I got the Volcom Hydro hoodie for snowdome and super hot days, it isnt waterproof but it dries so quickly (quicker than regular fleece) you barely notice when wearing a base layer but the breeze comes through it sooo nicely  also I got a DC dwr coated hoodie for 40 euros the other day, havent been able to try it yet in the snow bit is a bit thicker and warmer. It does really repel water like crazy (I just had to try it under the tap lol) so its a bit better than my volcom hoodie on those days where you are taking a gamble on the weather a little bit. 
On cold days or heavy snow/rain I always just go with my 15k jacket ofcourse


----------



## MrDavey2Shoes (Mar 5, 2018)

Step 1 Go to your local hill
Step 2 walk into the shop,
Step 3 buy a park crew jacket on sale for $20.
Step 4????
Step 5 profit


----------



## vodkaboarder (Feb 9, 2013)

I have started riding only hoodies unless it's actually snowing or I'm planning on going in the deep stuff. I have a burton midlayer thing that I can wear under a hoodie on cold days and its as good as any jacket. 

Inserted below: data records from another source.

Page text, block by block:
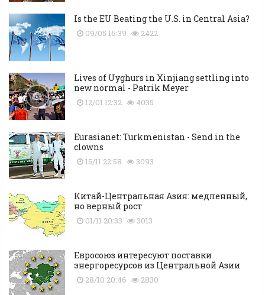
Is the EU Beating the U.S. in Central Asia?
09/05 16:39 2422
Lives of Uyghurs in Xinjiang settling into
new normal - Patrik Meyer
12/01 12:32 4035
Eurasianet: Turkmenistan - Send in the
clowns
15/11 22:58 3093
Китай-Центральная Азия: медленный,
но верный рост
01/11 20:33 3013
Евросоюз интересуют поставки
энергоресурсов из Центральной Азии
28/10 20:46 2830

I picked up a couple of Volcom Deadly Stones hoodies for warmer days, they fit just about the perfect length for snowboarding. 

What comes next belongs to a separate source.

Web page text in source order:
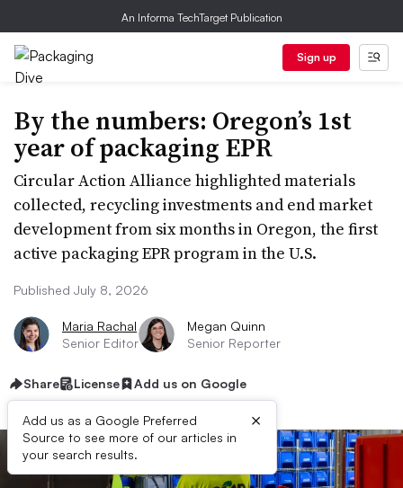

Don't know if DC makes them any more but the old Snowstar Zip up hoodies are good for colder days since they cover your neck.


----------



## ksrf (Nov 1, 2017)

Rome makes a few different ones. I have one with pit zips, zippered front pocket and some kind of membrane layer.
It’s great except sometimes it’s too warm. I wear it almost exclusively.


----------